[Items from a data source]
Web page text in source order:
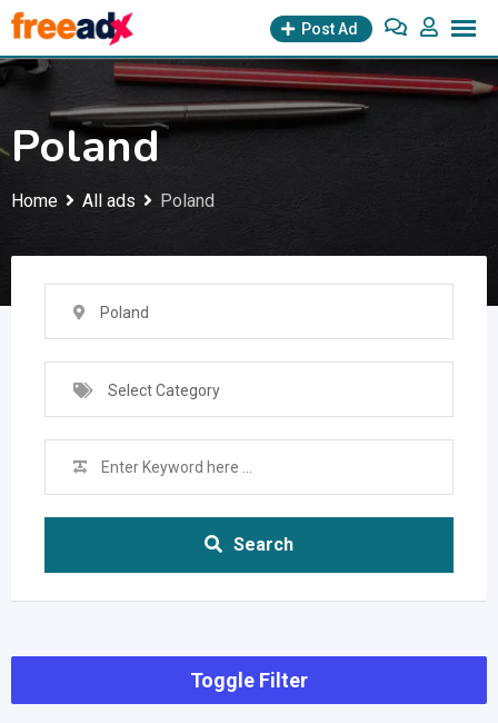
Skip
to
content
Post Ad
Poland
Home All ads Poland
Poland
Select Category
Search
Toggle Filter
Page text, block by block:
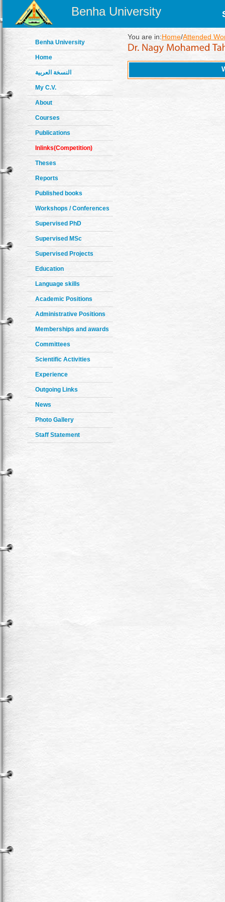
Benha University
Benha University
Home
النسخة العربية
My C.V.
About
Courses
Publications
Inlinks(Competition)
Theses
Reports
Published books
Workshops / Conferences
Supervised PhD
Supervised MSc
Supervised Projects
Education
Language skills
Academic Positions
Administrative Positions
Memberships and awards
Committees
Scientific Activities
Experience
Outgoing Links
News
Photo Gallery
Staff Statement
You are in:Home/Attended
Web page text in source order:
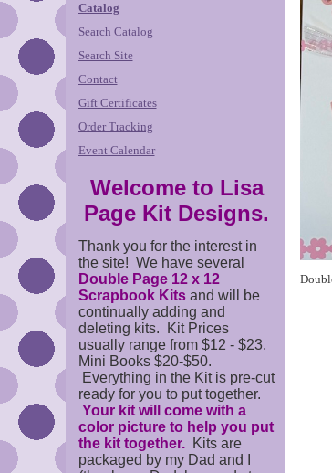
Catalog
Search Catalog
Search Site
Contact
Gift Certificates
Order Tracking
Event Calendar
Welcome to Lisa
Page Kit Designs.
Thank you for the interest in
the site! We have several
Double Page 12 x 12
Scrapbook Kitsand will be
continually adding and
deleting kits. Kit Prices
usually range from $12 - $23.
Mini Books $20-$50.
Everything in the Kit is pre-cut
ready for you to put together.
Your kit will come with a
color picture to help you put
the kit together.Kits are
packaged by my Dad and I
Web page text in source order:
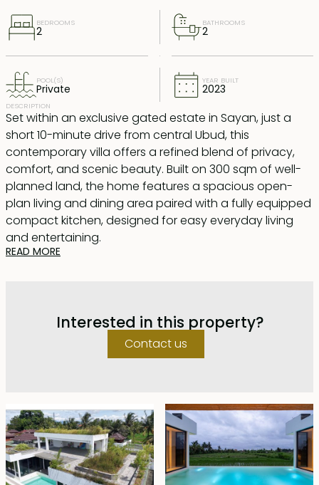
BEDROOMS
2
BATHROOMS
2
POOL(S)
Private
YEAR BUILT
2023
DESCRIPTION
Set within an exclusive gated estate in Sayan, just a
short 10-minute drive from central Ubud, this
contemporary villa offers a refined blend of privacy,
comfort, and scenic beauty. Built on 300 sqm of well-
planned land, the home features a spacious open-
plan living and dining area paired with a fully equipped
compact kitchen, designed for easy everyday living
and entertaining.
two bedrooms, both with en-suite bathrooms; the
master suite is fitted with a bathtub, while the guest
room features a modern shower.
landscaped terrace, ideal for relaxing, exercising, yoga
sessions, or a creative workspace. Additional wellness
features include a private hammam and sauna for a
spa-like experience at home.
READ MORE
Interested in this property?
Contact us
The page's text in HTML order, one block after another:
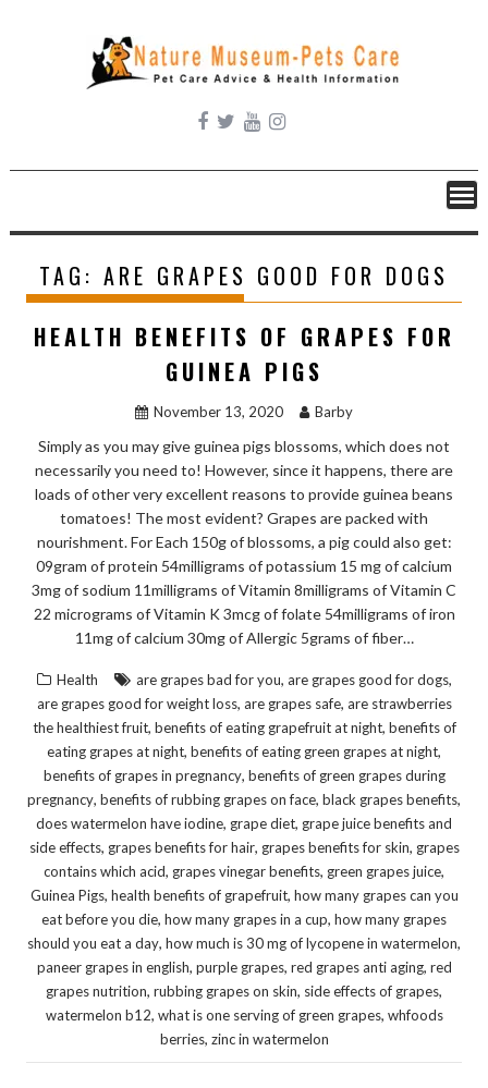
content
TAG: ARE GRAPES GOOD FOR DOGS
HEALTH BENEFITS OF GRAPES FOR
GUINEA PIGS
November 13, 2020 Barby
Simply as you may give guinea pigs blossoms, which does not
necessarily you need to! However, since it happens, there are
loads of other very excellent reasons to provide guinea beans
tomatoes! The most evident? Grapes are packed with
nourishment. For Each 150g of blossoms, a pig could also get:
09gram of protein 54milligrams of potassium 15 mg of calcium
3mg of sodium 11milligrams of Vitamin 8milligrams of Vitamin C
22 micrograms of Vitamin K 3mcg of folate 54milligrams of iron
11mg of calcium 30mg of Allergic 5grams of fiber…
Health are grapes bad for you, are grapes good for dogs,
are grapes good for weight loss, are grapes safe, are strawberries
the healthiest fruit, benefits of eating grapefruit at night, benefits of
eating grapes at night, benefits of eating green grapes at night,
benefits of grapes in pregnancy, benefits of green grapes during
pregnancy, benefits of rubbing grapes on face, black grapes benefits,
does watermelon have iodine, grape diet, grape juice benefits and
side effects, grapes benefits for hair, grapes benefits for skin, grapes
contains which acid, grapes vinegar benefits, green grapes juice,
Guinea Pigs, health benefits of grapefruit, how many grapes can you
eat before you die, how many grapes in a cup, how many grapes
should you eat a day, how much is 30 mg of lycopene in watermelon,
paneer grapes in english, purple grapes, red grapes anti aging, red
grapes nutrition, rubbing grapes on skin, side effects of grapes,
watermelon b12, what is one serving of green grapes, whfoods
berries, zinc in watermelon
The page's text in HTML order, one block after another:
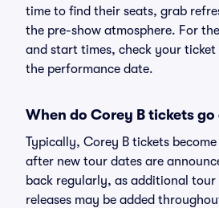
time to find their seats, grab
the pre-show atmosphere. For
and start times, check your
the performance date.
When do Corey B tickets go
Typically, Corey B tickets
after new tour dates are
back regularly, as additional
releases may be added
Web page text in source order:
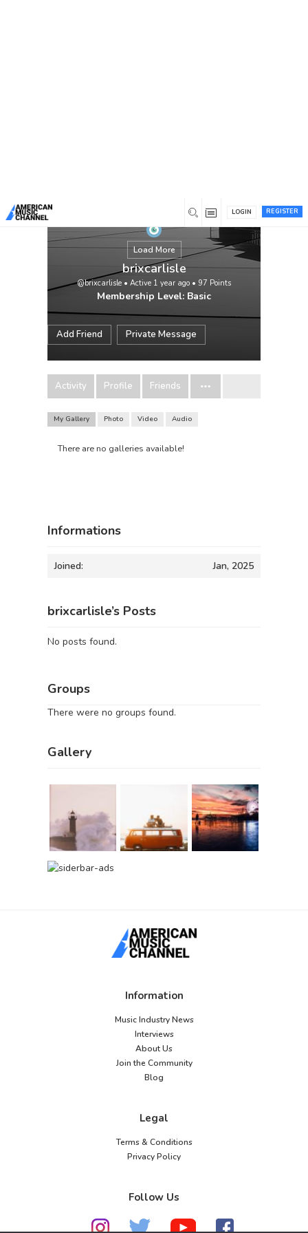
REGISTER
LOGIN
Load More
brixcarlisle
@brixcarlisle • Active 1 year ago • 97 Points
Membership Level: Basic
Add Friend Private Message
Activity Profile Friends
My Gallery Photo Video Audio
There are no galleries available!
Informations
Joined: Jan, 2025
brixcarlisle’s Posts
No posts found.
Groups
There were no groups found.
Gallery
Information
Music Industry News
Interviews
About Us
Join the Community
Blog
Legal
Terms & Conditions
Privacy Policy
Follow Us
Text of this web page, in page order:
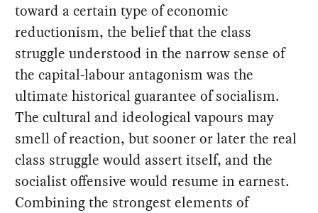
toward a certain type of economic
reductionism, the belief that the class
struggle understood in the narrow sense of
the capital-labour antagonism was the
ultimate historical guarantee of socialism.
The cultural and ideological vapours may
smell of reaction, but sooner or later the real
class struggle would assert itself, and the
socialist offensive would resume in earnest.
Combining the strongest elements of
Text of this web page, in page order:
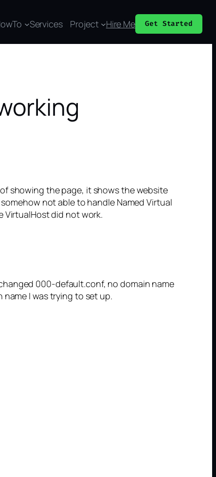
Services Project Hire Me Get Started
showing the page, it shows the website
not able to handle Named Virtual
VirtualHost did not work.
000-default.conf, no domain name
I was trying to set up.
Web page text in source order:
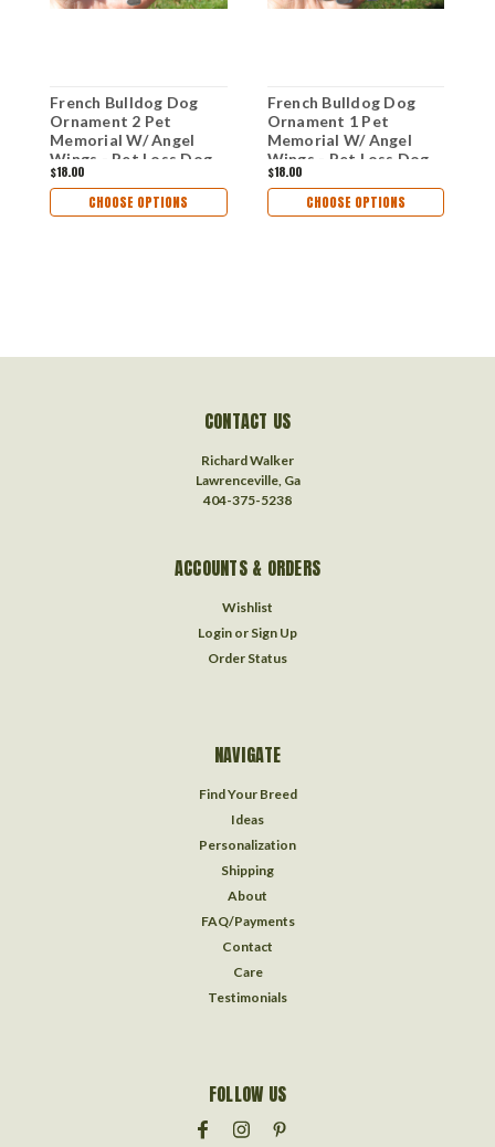
French Bulldog Dog
Ornament 2 Pet
Memorial W/ Angel
Wings - Pet Loss Dog
Sympathy
Remembrance Gift -
Metal Dog Christmas
$18.00
CHOOSE OPTIONS
French Bulldog Dog
Ornament 1 Pet
Memorial W/ Angel
Wings - Pet Loss Dog
Sympathy
Remembrance Gift -
Metal Dog Christmas
$18.00
CHOOSE OPTIONS
CONTACT US
Richard Walker
Lawrenceville, Ga
404-375-5238
ACCOUNTS & ORDERS
Wishlist
Login or Sign Up
Order Status
NAVIGATE
Find Your Breed
Ideas
Personalization
Shipping
About
FAQ/Payments
Contact
Care
Testimonials
FOLLOW US

**PROBLEM DESCRIPTION**
Pictures stay out. Transcribe the lines from the start of the entries above through the line with "deleting kits. Kit Prices", exactly.

**RESPONSE BOX**
Web page text in source order:
Skip
to
content
Post Ad
Poland
Home All ads Poland
Poland
Select Category
Search
Toggle Filter
Page text, block by block:
Benha University
Benha University
Home
النسخة العربية
My C.V.
About
Courses
Publications
Inlinks(Competition)
Theses
Reports
Published books
Workshops / Conferences
Supervised PhD
Supervised MSc
Supervised Projects
Education
Language skills
Academic Positions
Administrative Positions
Memberships and awards
Committees
Scientific Activities
Experience
Outgoing Links
News
Photo Gallery
Staff Statement
You are in:Home/Attended
Web page text in source order:
Catalog
Search Catalog
Search Site
Contact
Gift Certificates
Order Tracking
Event Calendar
Welcome to Lisa
Page Kit Designs.
Thank you for the interest in
the site! We have several
Double Page 12 x 12
Scrapbook Kitsand will be
continually adding and
deleting kits. Kit Prices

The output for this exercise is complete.